Key Insights for GPs and LPs

For General Partners (GPs):

  • Evergreen as a Distribution Engine: Managers are increasingly using evergreen funds to tap into private wealth channels and broaden their LP base, aligning with the shift toward retail-accessible private markets.

  • Strategic Diversification: Many funds, including those from StepStone, Hamilton Lane, and Banner Ridge, are adopting multi-strategy approaches to smooth returns and maintain deployment flexibility amid volatile markets.

  • Product Innovation and Positioning: The Q3 filings highlight how managers are leveraging evergreen structures to complement flagship drawdown vehicles, offering continuity in capital formation while extending duration.

  • Operational Complexity: Running perpetual vehicles requires robust valuation, liquidity management, and investor servicing capabilities, areas where established institutional platforms maintain a clear competitive edge.

For Limited Partners (LPs):

  • Continuous Access to Private Markets: Evergreen structures provide LPs with ongoing entry points, reducing the vintage risk associated with traditional fund cycles.

  • Liquidity with Constraints: While several vehicles offer periodic repurchases, investors should recognize the limited nature of such liquidity and the need for long-term capital commitment.

  • Income and Yield Orientation: Private credit and structured credit offerings, including those from Golub and Pearl Diver, reflect the ongoing demand for steady income streams amid uncertain rate environments.

  • Alignment and Transparency: The evergreen format encourages better alignment through recurring valuations and continuous fundraising, though fee structures and redemption mechanics require close attention.

Conclusion

The Q3 2025 evergreen cohort reinforces that permanent capital structures are no longer niche, they are becoming integral to private markets’ future architecture.
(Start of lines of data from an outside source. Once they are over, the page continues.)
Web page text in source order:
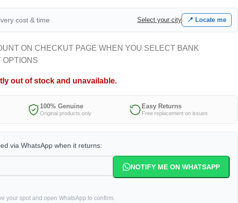
cost & time Select your city 📍 Locate me
ON CHECKUT PAGE WHEN YOU SELECT BANK
OPTIONS
out of stock and unavailable.
100% Genuine
Original products only
Easy Returns
Free replacement on issues
via WhatsApp when it returns:
NOTIFY ME ON WHATSAPP
your spot and open WhatsApp to confirm.
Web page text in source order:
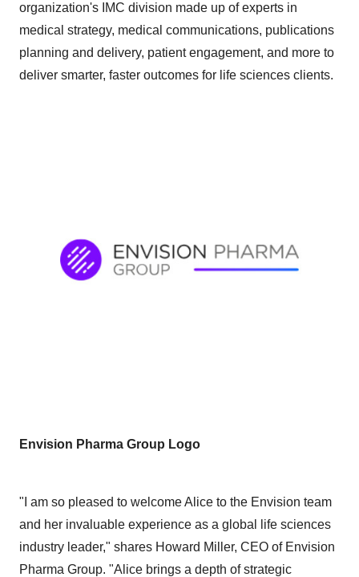
organization's IMC division made up of experts in
medical strategy, medical communications, publications
planning and delivery, patient engagement, and more to
deliver smarter, faster outcomes for life sciences clients.
Envision Pharma Group Logo
"I am so pleased to welcome Alice to the Envision team
and her invaluable experience as a global life sciences
industry leader," shares Howard Miller, CEO of Envision
Pharma Group. "Alice brings a depth of strategic
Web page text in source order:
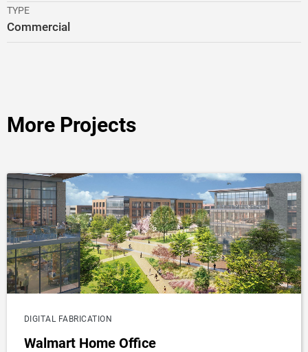
TYPE
Commercial
More Projects
DIGITAL FABRICATION
Walmart Home Office
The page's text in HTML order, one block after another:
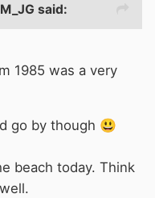
M_JG said:
1985 was a very
go by though 😃
beach today. Think
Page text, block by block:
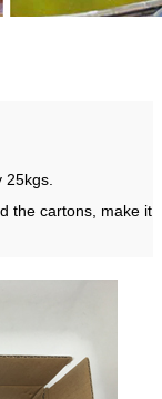
the cartons, make it
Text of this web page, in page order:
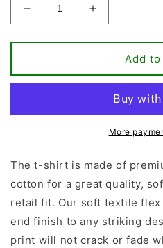
Decrease
quantity
for
Teacher
Ever
shirt
Increase
quantity
for
Teacher
Ever
shirt
Add
More
The t-shirt is made of
cotton for a great quality,
retail fit. Our soft textile
end finish to any striking
print will not crack or fade
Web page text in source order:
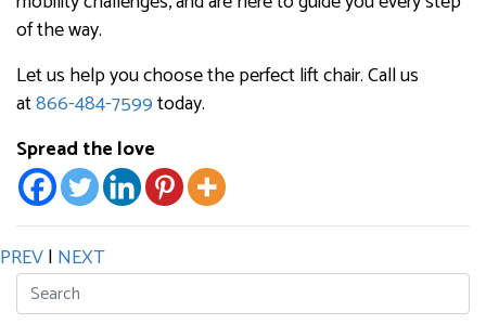
of the way.
Let us help you choose the perfect lift chair. Call us
at866-484-7599today.
Spread the love
PREV| NEXT
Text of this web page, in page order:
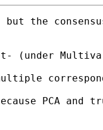
the
(under
PCA and
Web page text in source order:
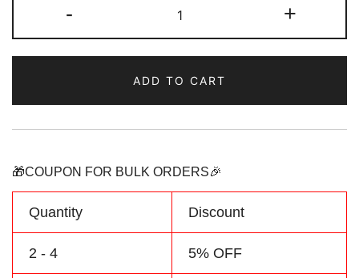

Managers are blending institutional rigor with retail accessibility, designing vehicles that offer both durability and diversification.

For GPs, this quarter’s activity represents a playbook for scalability and investor reach. For LPs, it offers expanded entry points into previously gated strategies, though with the reminder that long-term commitment remains essential. As evergreen structures continue to mature, their influence on capital formation, fund design, and market accessibility will define the next phase of alternative investing.